Peristaltic motion of Jeffrey fluid with nonlinear mixed convection

Since previous few decays the consideration of non-Newtonian liquids motion due to its immense usages in medicine, biology, industrial procedures, chemistry of catalysts and in environment. Various studies examine the significance of bio-materials flow in physiological procedures to explore the cure of diagnosed symptoms of disease appearing during movement in a human physiological system. To illustrate the characteristics of physiological liquids various non-Newtonian models have been proposed, but yet no such single liquid model is exploited which describes all the properties of nonlinear behaving liquids. Among these several non-Newtonian models, Jeffery liquid model should be reduced to its base fluid case (i.e. viscous liquid) by choosing λ₁ = λ₂ = 0. Various physiological materials which represents both linear and nonlinear characteristics respectively blood is one of these. Jeffery fluid and peristaltic motion have some common properties such as radii, relaxation time and retardation time. Moreover heat and mass transfer is also an important phenomenon which is suitable for various physiological processes such as hemodialysis and oxygenation etc. Thus due to such motivating facts this research is conducted to investigate the peristaltic motion of electrically conducting Jeffery liquid. The peristaltic propagating channel walls are asymmetric and inclined. Joule heating and magnetic field effects are considered by applying magnetic field in transverse direction to the flow. Further conservation laws modelled the flow situation via considering quadric mix convection, thermos diffusion and diffusion-thermos, heat generation and absorption, chemical reaction with activation energy features.

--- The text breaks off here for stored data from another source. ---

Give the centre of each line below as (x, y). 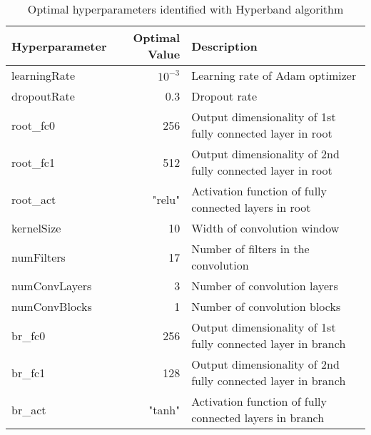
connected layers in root (251, 207)
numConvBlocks (52, 306)
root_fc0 (33, 125)
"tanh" (164, 409)
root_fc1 (33, 162)
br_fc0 (29, 335)
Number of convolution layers (265, 286)
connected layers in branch (258, 418)
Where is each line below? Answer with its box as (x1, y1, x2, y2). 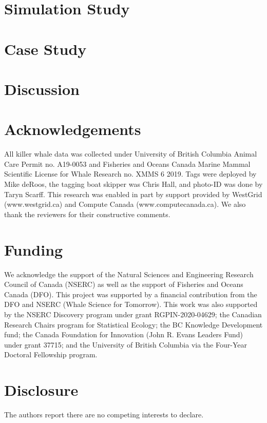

Moreover, creeping flow and long wavelength assumptions are used to simplify the mathematical modelling. The reduced system of equation is solved numerically through built-in technique in Mathematica software. This built-in technique is working through ND Solve command and shooting and RK-Felburg numerical schemes are behind this technique. These numerical results are used to discuss the flow quantities i.e., velocity, temperature and concentration against the sundry dimensionless quantities. Examining the results it comes to know that both thermal and concentration nonlinear mix convection have oppositely affecting the axial velocity. Both heat and mass transfer are escalating function of thermo-diffusion/diffusion-thermo aspects.